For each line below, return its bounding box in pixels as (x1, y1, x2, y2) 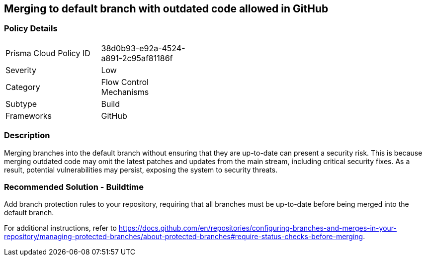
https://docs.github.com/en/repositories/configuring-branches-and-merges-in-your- (118, 224, 397, 233)
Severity (5, 65, 36, 75)
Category (5, 82, 40, 92)
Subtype (5, 98, 37, 109)
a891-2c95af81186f (101, 53, 173, 63)
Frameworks (5, 110, 52, 121)
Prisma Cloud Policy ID (5, 48, 90, 58)
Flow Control (101, 77, 149, 87)
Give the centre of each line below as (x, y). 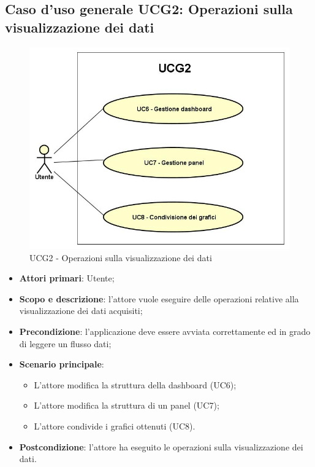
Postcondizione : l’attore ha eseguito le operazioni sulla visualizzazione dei (161, 446)
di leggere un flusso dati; (65, 343)
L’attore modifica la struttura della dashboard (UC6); (135, 384)
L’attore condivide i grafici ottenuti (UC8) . (115, 426)
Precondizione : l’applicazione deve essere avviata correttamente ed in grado (165, 332)
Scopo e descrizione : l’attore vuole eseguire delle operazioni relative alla (159, 298)
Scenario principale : (62, 364)
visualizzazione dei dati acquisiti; (81, 311)
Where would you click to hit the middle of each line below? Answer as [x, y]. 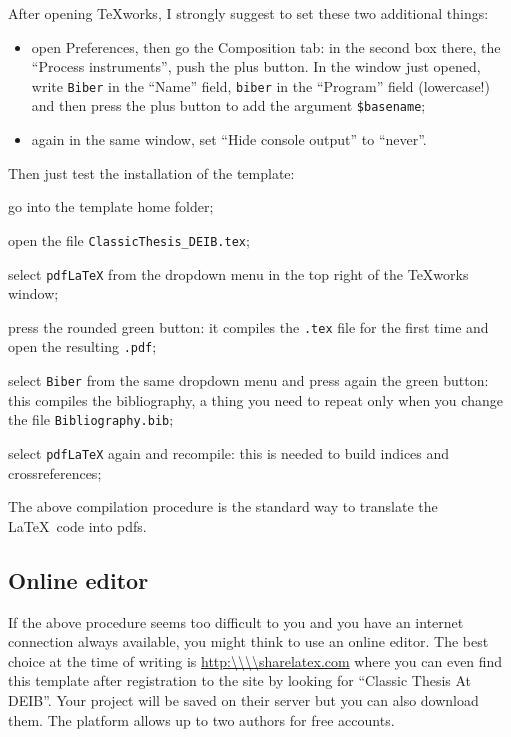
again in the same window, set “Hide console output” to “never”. [229, 139]
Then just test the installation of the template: [151, 172]
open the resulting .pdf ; [82, 346]
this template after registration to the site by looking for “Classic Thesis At [240, 680]
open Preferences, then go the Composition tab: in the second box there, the [266, 46]
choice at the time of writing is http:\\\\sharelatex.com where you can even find [255, 660]
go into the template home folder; [111, 206]
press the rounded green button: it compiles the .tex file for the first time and [248, 326]
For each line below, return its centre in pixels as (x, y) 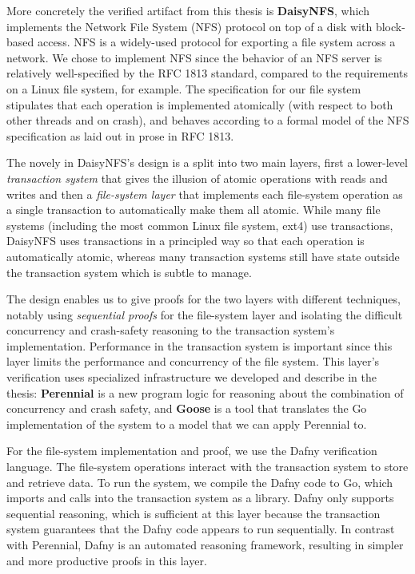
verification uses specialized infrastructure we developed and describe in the (192, 377)
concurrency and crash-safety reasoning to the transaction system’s (171, 330)
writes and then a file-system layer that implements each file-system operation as (205, 194)
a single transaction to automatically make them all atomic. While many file (194, 210)
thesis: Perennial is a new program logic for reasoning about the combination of (205, 392)
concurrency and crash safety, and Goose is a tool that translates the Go (187, 408)
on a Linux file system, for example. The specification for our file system (184, 88)
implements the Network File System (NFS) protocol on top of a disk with (190, 26)
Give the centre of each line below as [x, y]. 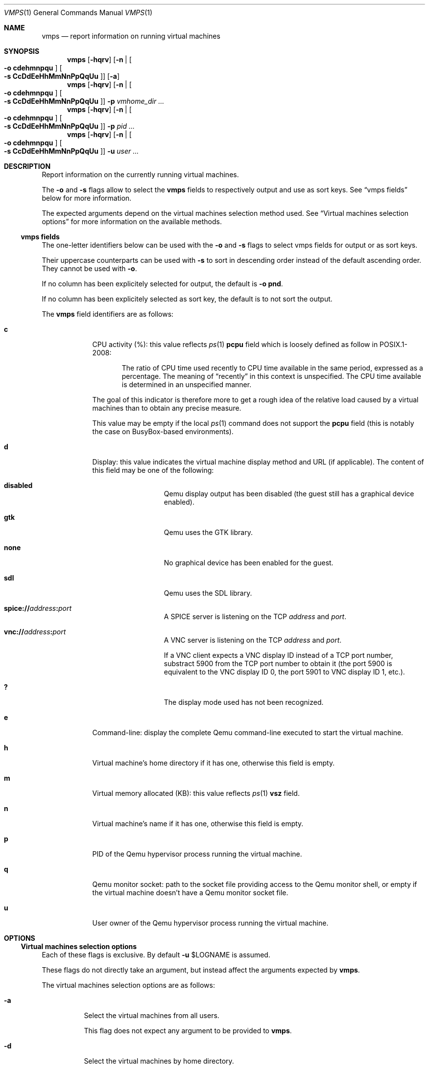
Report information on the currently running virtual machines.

Assigned task — When you write out the material above, keep every line exact and drop each picture.

Task answer —
For each line below, return its bounding box in pixels as (x1, y1, x2, y2) 
https://docs.github.com/en/repositories/configuring-branches-and-merges-in-your- (118, 224, 397, 233)
Severity (5, 65, 36, 75)
Category (5, 82, 40, 92)
Subtype (5, 98, 37, 109)
a891-2c95af81186f (101, 53, 173, 63)
Frameworks (5, 110, 52, 121)
Prisma Cloud Policy ID (5, 48, 90, 58)
Flow Control (101, 77, 149, 87)
Give the centre of each line below as (x, y). 
Postcondizione : l’attore ha eseguito le operazioni sulla visualizzazione dei (161, 446)
di leggere un flusso dati; (65, 343)
L’attore modifica la struttura della dashboard (UC6); (135, 384)
L’attore condivide i grafici ottenuti (UC8) . (115, 426)
Precondizione : l’applicazione deve essere avviata correttamente ed in grado (165, 332)
Scopo e descrizione : l’attore vuole eseguire delle operazioni relative alla (159, 298)
Scenario principale : (62, 364)
visualizzazione dei dati acquisiti; (81, 311)
Where would you click to hit the middle of each line below? Answer as [x, y]. 
again in the same window, set “Hide console output” to “never”. [229, 139]
Then just test the installation of the template: [151, 172]
open the resulting .pdf ; [82, 346]
this template after registration to the site by looking for “Classic Thesis At [240, 680]
open Preferences, then go the Composition tab: in the second box there, the [266, 46]
choice at the time of writing is http:\\\\sharelatex.com where you can even find [255, 660]
go into the template home folder; [111, 206]
press the rounded green button: it compiles the .tex file for the first time and [248, 326]
For each line below, return its centre in pixels as (x, y) 
verification uses specialized infrastructure we developed and describe in the (192, 377)
concurrency and crash-safety reasoning to the transaction system’s (171, 330)
writes and then a file-system layer that implements each file-system operation as (205, 194)
a single transaction to automatically make them all atomic. While many file (194, 210)
thesis: Perennial is a new program logic for reasoning about the combination of (205, 392)
concurrency and crash safety, and Goose is a tool that translates the Go (187, 408)
on a Linux file system, for example. The specification for our file system (184, 88)
implements the Network File System (NFS) protocol on top of a disk with (190, 26)
Give the centre of each line below as [x, y]. 
Report information on the currently running virtual machines.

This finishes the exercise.